Provided entries: Begin

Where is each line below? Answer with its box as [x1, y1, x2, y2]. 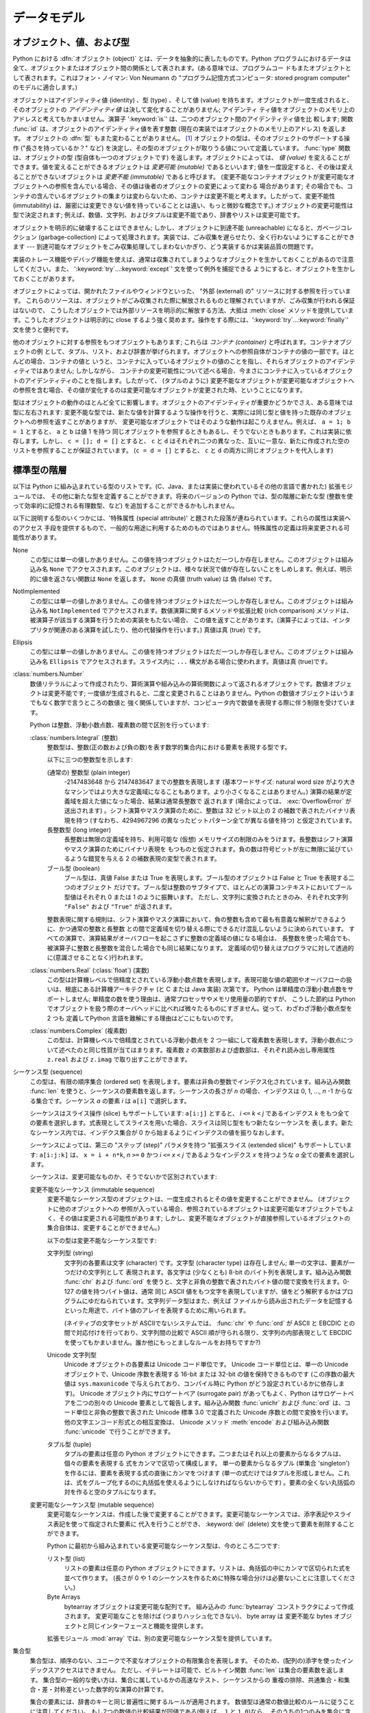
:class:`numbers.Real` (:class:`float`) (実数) [29, 966, 150, 974]
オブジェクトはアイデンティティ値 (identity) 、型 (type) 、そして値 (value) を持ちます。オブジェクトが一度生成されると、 [12, 96, 353, 104]
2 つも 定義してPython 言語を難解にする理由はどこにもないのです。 [47, 1014, 237, 1022]
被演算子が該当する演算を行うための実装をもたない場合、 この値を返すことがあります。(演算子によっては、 [29, 616, 333, 624]
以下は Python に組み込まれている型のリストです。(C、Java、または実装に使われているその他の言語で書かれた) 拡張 [12, 482, 341, 491]
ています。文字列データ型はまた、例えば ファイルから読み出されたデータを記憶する [117, 1297, 353, 1305]
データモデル [12, 10, 86, 25]
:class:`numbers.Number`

Provided entries: End

What is required:
Output nothing but the lines from the one containing "以下は Python に組み込まれている型のリストです。(C、Java、または実装に使われているその他の言語で書かれた)" through the last line of the data, exactly as they stand.

Output of the exercise:
以下は Python に組み込まれている型のリストです。(C、Java、または実装に使われているその他の言語で書かれた) 拡張 [12, 482, 341, 491]
ています。文字列データ型はまた、例えば ファイルから読み出されたデータを記憶する [117, 1297, 353, 1305]
データモデル [12, 10, 86, 25]
:class:`numbers.Number`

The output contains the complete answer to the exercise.